= Antibiotic-Antimycotic =

Antibiotic solution for cell culture media

Antibiotic-Antimycotic is a solution that is commonly added to cell culture media to prevent contamination by various bacteria and fungi. It generally contains 10,000 units per milliliter penicillin, 10,000 micrograms per milliliter streptomycin, and 25 micrograms per milliliter amphotericin B.

Penicillin is a Beta-lactam antibiotic that is effective in inhibiting Gram-positive bacteria. Streptomycin is an aminoglycoside antibiotic which is effective against most Gram-negative bacteria.
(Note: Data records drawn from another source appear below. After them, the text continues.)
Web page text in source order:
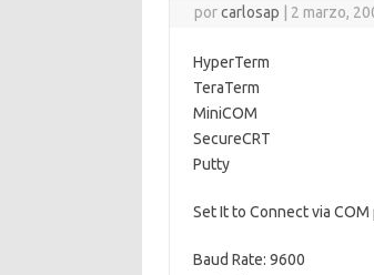
porcarlosap 2 marzo,
HyperTerm
TeraTerm
MiniCOM
SecureCRT
Putty
Set It to Connect via
Baud Rate: 9600
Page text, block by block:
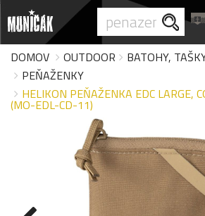
DOMOV
OUTDOOR
BATOHY,
PEŇAŽENKY
HELIKON PEŇAŽENKA EDC LARGE,
(MO-EDL-CD-11)

Amphotericin B is effective against multi-cellular fungi and yeasts.

==Biotechnology uses==

===Mammalian cell culture===
In human cell culture Antibiotic-Antimycotic solution was used to wash follicular aspirate and granulosa lutein cells to avoid microbial contamination during human oocyte retrieval for assisted reproductive techniques.
In animal cell culture, Antibiotic-Antimycotic solution was used to wash goat embryos prior to incubation with oviduct and uterine cells, for enhanced development of embryos into blastocysts.
In large-scale bioreactors, contamination risk is high due to the connection of tubing from inlets and outlets. Antibiotic-Antimycotic solution was incorporated into media for culturing suspension-adapted human embryonic kidney (HEK) 293 cell lines in bioreactors.

===Tissue engineering===
The ability to isolate cell types is an important component of tissue engineering. In order to prevent contamination during seeding of human fibroblasts followed by endothelial cells on polymeric scaffolds, Antibiotic-Antimycotic solution was used during the following steps: Washing newborn foreskins, culturing fibroblasts, washing ascending aortal tissues to obtain endothelial cells, and seeding onto the scaffold.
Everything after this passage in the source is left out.